# Spot on



## pauslon (Nov 27, 2013)

Not a promotion for this website but this is accurate for myself and my coping/processing the affair:


How to recover from an affair. The aftermath of infidelity.


You've found the evidence, have confronted your spouse, and are now trying to figure out if the marriage can be repaired. You are wondering if you will ever love, trust or be able to get over the hurt, rage and jealousy which results from discovering your mate had an affair. You feel all alone in your grief and are wondering what comes next in this process. Well, let me walk you through the steps, and what you can expect to find 
down this long, dark road toward recovery.

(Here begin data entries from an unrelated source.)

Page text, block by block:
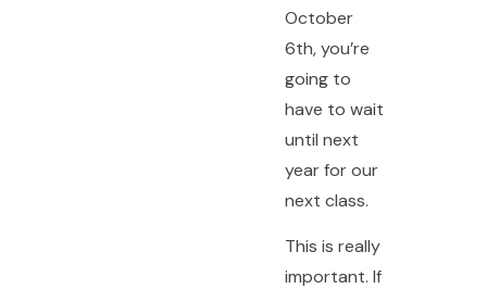
October
6th, you’re
going to
have to wait
until next
year for our
next class.
This is really
important. If
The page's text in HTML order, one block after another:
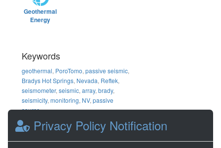
Geothermal
Energy
Keywords
geothermal, PoroTomo, passive seismic,
Bradys Hot Springs, Nevada, Reftek,
seismometer, seismic, array, brady,
seismicity, monitoring, NV, passive
source
DOE Project Details
Privacy Policy Notification
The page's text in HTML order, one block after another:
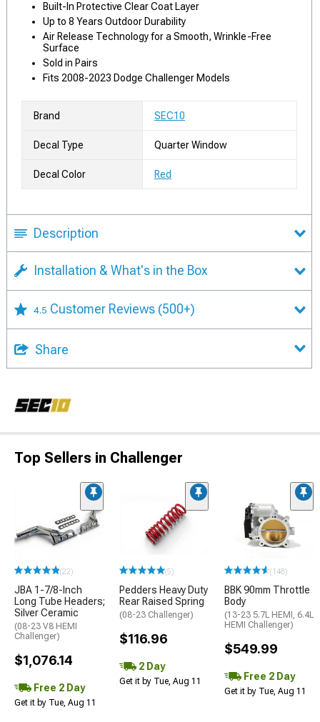
Built-In Protective Clear Coat Layer
Up to 8 Years Outdoor Durability
Air Release Technology for a Smooth, Wrinkle-Free
Surface
Sold in Pairs
Fits 2008-2023 Dodge Challenger Models
Brand SEC10
Decal Type Quarter Window
Decal Color Red
Description
Installation & What's in the Box
4.5 Customer Reviews (500+)
Share
Top Sellers in Challenger
(22)
JBA 1-7/8-Inch
Long Tube Headers;
Silver Ceramic
(08-23 V8 HEMI
Challenger)
$1,076.14
Free 2 Day
Get it by Tue, Aug 11
(5)
Pedders Heavy Duty
Rear Raised Spring
(08-23 Challenger)
$116.96
2 Day
Get it by Tue, Aug 11
(148)
BBK 90mm Throttle
Body
(13-23 5.7L HEMI, 6.4L
HEMI Challenger)
$549.99
Free 2 Day
Get it by Tue, Aug 11
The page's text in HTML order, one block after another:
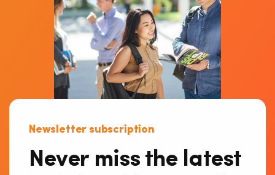
Newsletter subscription
Never miss the latest
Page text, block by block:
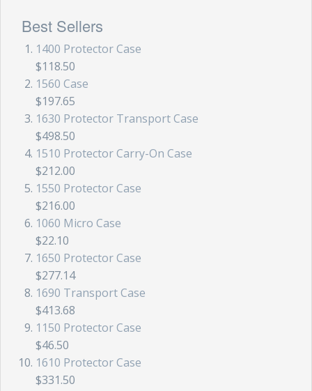
Best Sellers
1400 Protector Case
$118.50
1560 Case
$197.65
1630 Protector Transport Case
$498.50
1510 Protector Carry-On Case
$212.00
1550 Protector Case
$216.00
1060 Micro Case
$22.10
1650 Protector Case
$277.14
1690 Transport Case
$413.68
1150 Protector Case
$46.50
1610 Protector Case
$331.50
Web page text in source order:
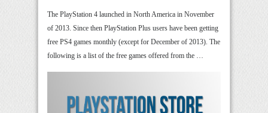
The PlayStation 4 launched in North America in November
of 2013. Since then PlayStation Plus users have been getting
free PS4 games monthly (except for December of 2013). The
following is a list of the free games offered from the …
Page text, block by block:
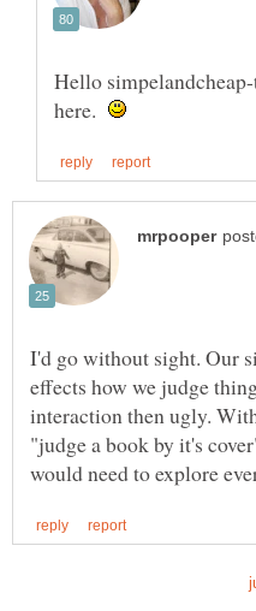
Hello
here.
I'd go without sight. Our
effects how we judge
interaction then ugly.
"judge a book by it's
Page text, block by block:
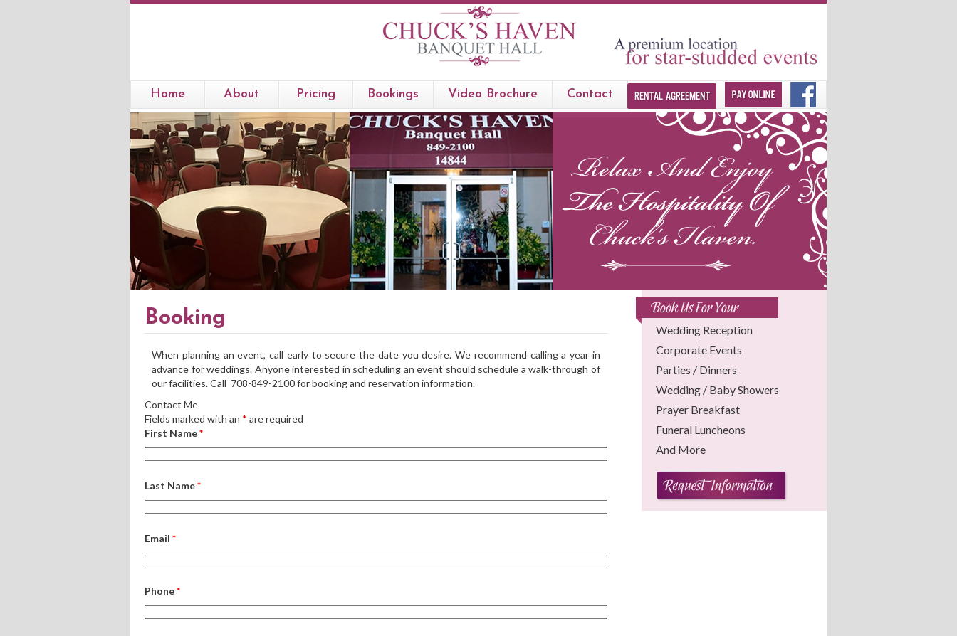
Home About Pricing Bookings Video Brochure Contact
Booking
When planning an event, call early to secure the date you desire. We recommend calling a year in
advance for weddings. Anyone interested in scheduling an event should schedule a walk-through of
our facilities. Call 708-849-2100 for booking and reservation information.
Contact Me
Fields marked with an * are required
First Name*
Last Name*
Email *
Phone*
Wedding Reception
Corporate Events
Parties / Dinners
Wedding / Baby Showers
Prayer Breakfast
Funeral Luncheons
And More
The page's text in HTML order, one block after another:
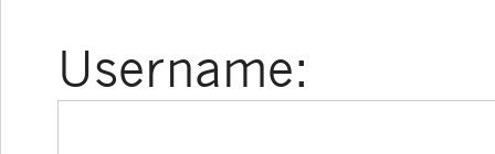
Username:
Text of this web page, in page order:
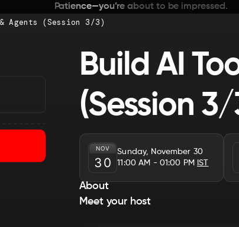
Agents (Session 3/3)
Build AI
(Session 3/
NOV
30
Sunday, November 30
11:00 AM - 01:00 PM IST
About
Meet your host
Patience—you’re about to be impressed.
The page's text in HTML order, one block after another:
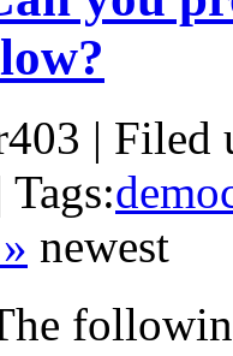
| Filed
Tags:
newest
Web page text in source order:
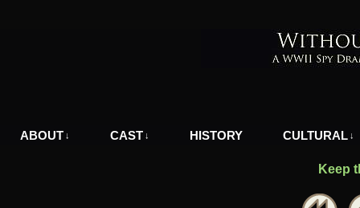
ABOUT ↓ CAST ↓ HISTORY CULTURAL ↓
Keep
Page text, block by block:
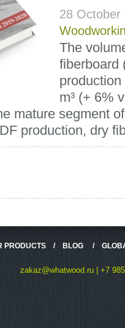
28
The
fiberboard
m³ (+ 6%
mature segment
production, dry
PRODUCTS / BLOG /
zakaz@whatwood.ru | +7
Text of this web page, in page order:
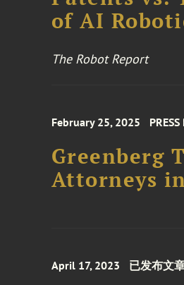
of AI
The Robot Report
February 25, 2025 PRESS
Greenberg
Attorneys
April 17, 2023 已发布文
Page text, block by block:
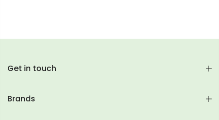
Get in touch
Brands
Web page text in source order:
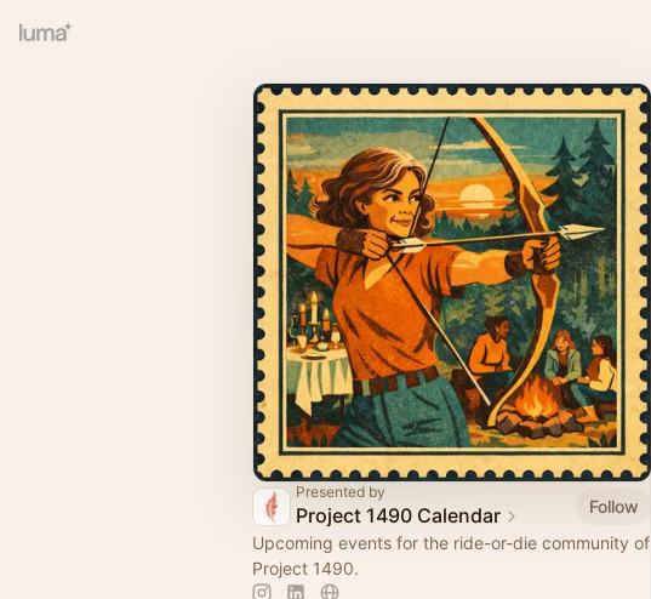
Presented by
Project 1490 Calendar
Follow
Upcoming events for the ride-or-die community of
Project 1490.

#1 - The initial shock. This is the phase where you are simply in disbelief. You cannot comprehend that your spouse 
was physically or emotionally intimate with someone other than yourself. You start piecing the puzzle together and 
realize that so much of your reality was actually a lie. During this phase you are simply in a fog while you try to make 
sense of what is going on and figure out if this is all some sort of bad dream.


#2 Rage. You begin to realize that this is actually happening and not some cruel joke. During this phase you may 
become physically ill and find you are simply unable to get out of bed, go to work, or interact with others in your world.
It is not uncommon for you to have episodes of crying, throwing things, breaking objects, screaming, fighting, and 
generally behaving way out of control. You cannot see past the anger and may choose to express your rage in ways 
that are dangerous, unhealthy, or illegal.

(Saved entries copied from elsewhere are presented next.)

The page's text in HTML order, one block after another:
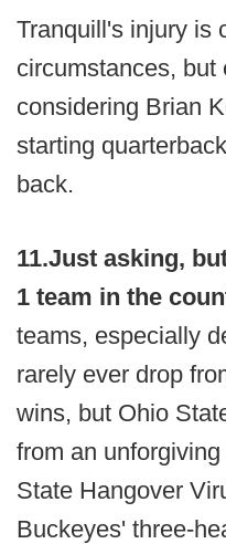
Tranquill's injury is
circumstances, but
considering Brian
starting
back.
11.Just asking,
1 team in the
teams, especially
rarely ever drop
wins, but Ohio
from an
State Hangover
Buckeyes' three-
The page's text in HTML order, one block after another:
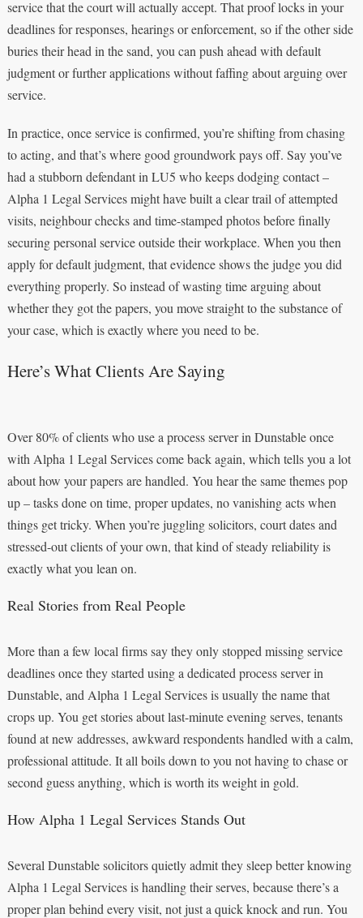
service that the court will actually accept. That proof locks in your
deadlines for responses, hearings or enforcement, so if the other side
buries their head in the sand, you can push ahead with default
judgment or further applications without faffing about arguing over
service.
In practice, once service is confirmed, you’re shifting from chasing
to acting, and that’s where good groundwork pays off. Say you’ve
had a stubborn defendant in LU5 who keeps dodging contact –
Alpha 1 Legal Services might have built a clear trail of attempted
visits, neighbour checks and time-stamped photos before finally
securing personal service outside their workplace. When you then
apply for default judgment, that evidence shows the judge you did
everything properly. So instead of wasting time arguing about
whether they got the papers, you move straight to the substance of
your case, which is exactly where you need to be.
Here’s What Clients Are Saying
Over 80% of clients who use a process server in Dunstable once
with Alpha 1 Legal Services come back again, which tells you a lot
about how your papers are handled. You hear the same themes pop
up – tasks done on time, proper updates, no vanishing acts when
things get tricky. When you’re juggling solicitors, court dates and
stressed-out clients of your own, that kind of steady reliability is
exactly what you lean on.
Real Stories from Real People
More than a few local firms say they only stopped missing service
deadlines once they started using a dedicated process server in
Dunstable, and Alpha 1 Legal Services is usually the name that
crops up. You get stories about last-minute evening serves, tenants
found at new addresses, awkward respondents handled with a calm,
professional attitude. It all boils down to you not having to chase or
second guess anything, which is worth its weight in gold.
How Alpha 1 Legal Services Stands Out
Several Dunstable solicitors quietly admit they sleep better knowing
Alpha 1 Legal Services is handling their serves, because there’s a
proper plan behind every visit, not just a quick knock and run. You
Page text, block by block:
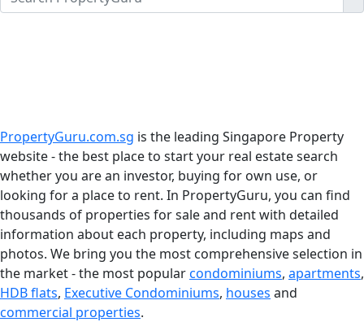
PropertyGuru.com.sg is the leading Singapore Property
website - the best place to start your real estate search
whether you are an investor, buying for own use, or
looking for a place to rent. In PropertyGuru, you can find
thousands of properties for sale and rent with detailed
information about each property, including maps and
photos. We bring you the most comprehensive selection in
the market - the most popularcondominiums, apartments,
HDB flats, Executive Condominiums, houses and
commercial properties.
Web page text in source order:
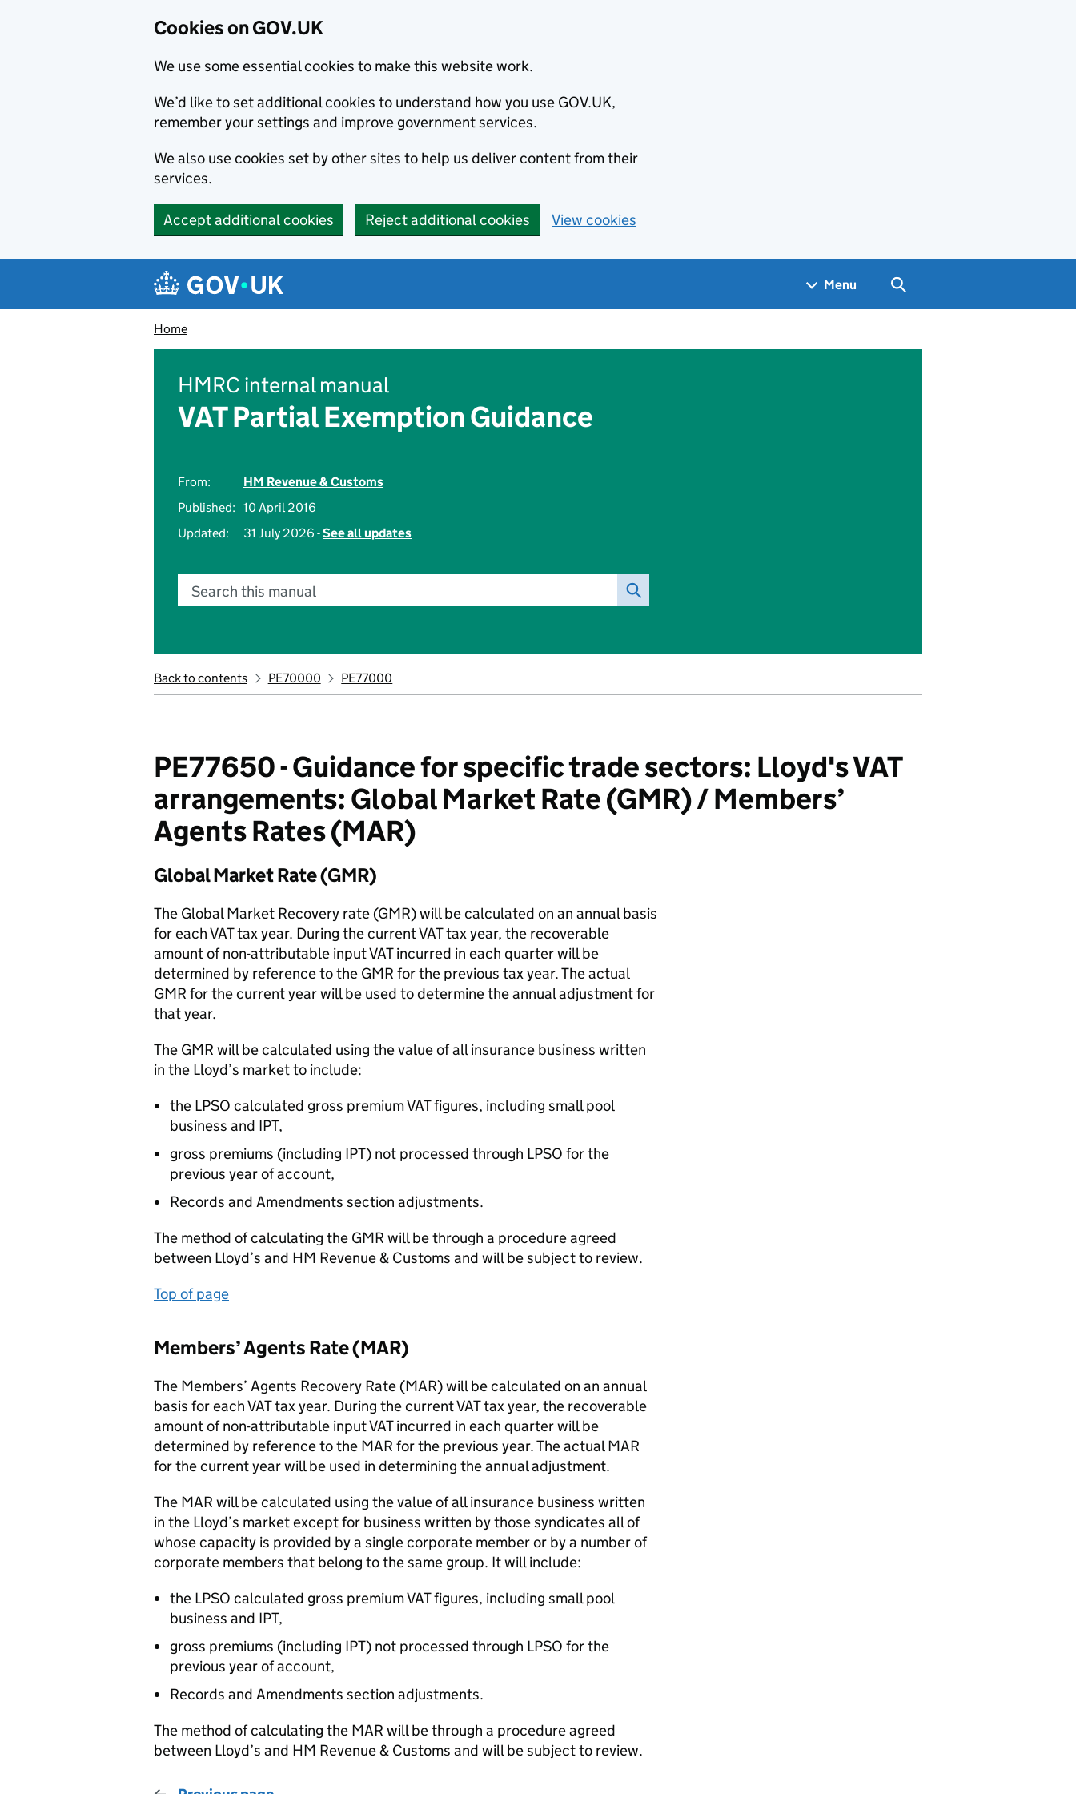
Cookies on GOV.UK
We use some essential cookies to make this website work.
We’d like to set additional cookies to understand how you use GOV.UK,
remember your settings and improve government services.
We also use cookies set by other sites to help us deliver content from their
services.
Accept additional cookies Reject additional cookies View cookies
Navigation menu
Menu Search GOV.UK
Home
HMRC internal manual
VAT Partial Exemption Guidance
From:
HM Revenue & Customs
Published: 10 April 2016
Updated:
31 July 2026 -See all updates
Search this manual
Back to contents PE70000 PE77000
PE77650 - Guidance for specific trade sectors: Lloyd's VAT
arrangements: Global Market Rate (GMR) / Members’
Agents Rates (MAR)
Global Market Rate (GMR)
The Global Market Recovery rate (GMR) will be calculated on an annual basis
for each VAT tax year. During the current VAT tax year, the recoverable
amount of non-attributable input VAT incurred in each quarter will be
determined by reference to the GMR for the previous tax year. The actual
GMR for the current year will be used to determine the annual adjustment for
that year.
The GMR will be calculated using the value of all insurance business written
in the Lloyd’s market to include:
the LPSO calculated gross premium VAT figures, including small pool
business and IPT,
gross premiums (including IPT) not processed through LPSO for the
previous year of account,
Records and Amendments section adjustments.
The method of calculating the GMR will be through a procedure agreed
between Lloyd’s and HM Revenue & Customs and will be subject to review.
Top of page
Members’ Agents Rate (MAR)
The Members’ Agents Recovery Rate (MAR) will be calculated on an annual
basis for each VAT tax year. During the current VAT tax year, the recoverable
amount of non-attributable input VAT incurred in each quarter will be
determined by reference to the MAR for the previous year. The actual MAR
for the current year will be used in determining the annual adjustment.
The MAR will be calculated using the value of all insurance business written
in the Lloyd’s market except for business written by those syndicates all of
whose capacity is provided by a single corporate member or by a number of
corporate members that belong to the same group. It will include:
the LPSO calculated gross premium VAT figures, including small pool
business and IPT,
gross premiums (including IPT) not processed through LPSO for the
previous year of account,
Records and Amendments section adjustments.
The method of calculating the MAR will be through a procedure agreed
between Lloyd’s and HM Revenue & Customs and will be subject to review.

#3 The desire for revenge. This is the point where you are the most dangerous. You are not thinking clearly and 
simply want to enact revenge upon those who you feel have wronged you. You may begin plotting and planning ways 
to get back at either the other man/woman, or your spouse. Thoughts of a revenge affair move to the fore-front of 
your mind and you may begin thinking of who you can sleep with in order to even the score with your spouse. You 
start looking for ways to bring down your spouse's lover by hurting him/her personally, professionally, or financially. 
Please remember, this phase will pass, and pure emotional decisions rooted in pain often lead to actions which one 
later regrets.

#4 Letting go of the anger. At this point the initial, violent, active rage subsides and you are left with a dull ache 
and the feeling of being emotionally wiped out. This is typically the time when you can begin to entertain the notion of 
reconciliation, or begin taking steps to end the marriage. Although deeply hurt, you begin thinking more logically and 
are not as consumed with revenge but rather are more interested in taking an assessment of your life, goals and 
where you would like your marriage to go from here. You begin focusing a little less on the other man/woman and 
more on your spouse and the mess they have made in your marriage. During this phase, you are often simply too 
tired to fight, cry or re-live the horror 24 hours a day, and are beginning to desire closure, one way or another.

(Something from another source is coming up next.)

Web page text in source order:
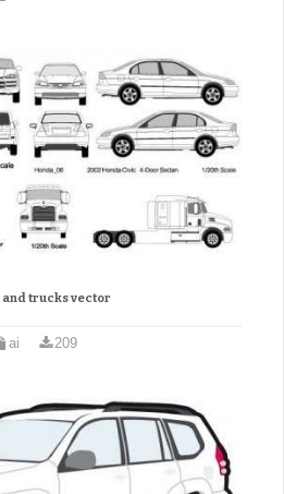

#5 Picking up the pieces. If you are planning and able to put your marriage back together, this is the point where 
you need complete, unwavering, total cooperation from the cheater. He/she needs to know that this is going to be a 
looooong, drawn out process, which will only be longer if they set up roadblocks to your recovery. Things the cheater 
does which hinder progress include, refusing to answer questions regarding things that you have a right to know, 
continued contact with the other man/woman, minimizing the situation or putting the blame back on the victim, or 
setting a time limit for when the victim should be "over it". All these things are detrimental to the recovery of the 
relationship and make it nearly impossible for there to ever be true healing. If you are not planning to put your 
marriage back together then this is the time you need to begin seeking space and time fillers. I don't mean people
that you run to on the rebound and then screw up their lives for the sake of your recovery. I mean activities and 
interests that you move to the front of your life in order to fill up the empty space left by the loss of companionship. 
This will be a lonely time but if you choose to sit around sulking and feeling sorry for yourself, you will remain in this 
space indefinitely.

#6 Learning to trust again. This is a difficult phase regardless of whether you are trying to repair your current 
relationship or begin a new one. I don't advise beginning a new one anytime soon, however, because you need time 
to heal and be comfortable being with yourself before bringing another person into your world. If you are trying to 
rebuild your marriage, learning to trust comes only from seeing a cheater lay all of his/her cards on the table and 
them making their life an open book. This is an extremely long, slow process which plain and simply can only improve 
with the passage of time. Once enough of your mate's stories check out as true, and when you can feel with complete 
certainty that he/she is no longer communicating with the other man/woman, then you are on your way to learning to 
trust again. But, as previously mentioned, if the cheater is not helping you along in the process then it simply will not 
work. Additionally, if you are dealing with a serial cheater, or one who continues to cheat even though they have 
vowed fidelity, this process will never end. Therefore, you likely can not, nor will not, ever rebuild the trust necessary 
for a healthy marriage.

#7 Dealing with triggers. Triggers are certain names, places and events which painfully remind you of the time your 
spouse was having an affair. Perhaps it is a certain song that was popular during the time of the affair, or a restaurant 
or motel he/she told you they visited. Triggers also come in the form of seeing someone who reminds you of the other 
man/woman or hearing their name. Often looking back at old photos will become a trigger if in the photo you are 
standing there smiling at the camera, unaware that your spouse was sleeping with someone else at the time. There is 
really no remedy for triggers or way to avoid them. The only thing to do is to keep from obsessing over them and 
driving yourself crazy about things which you cannot control.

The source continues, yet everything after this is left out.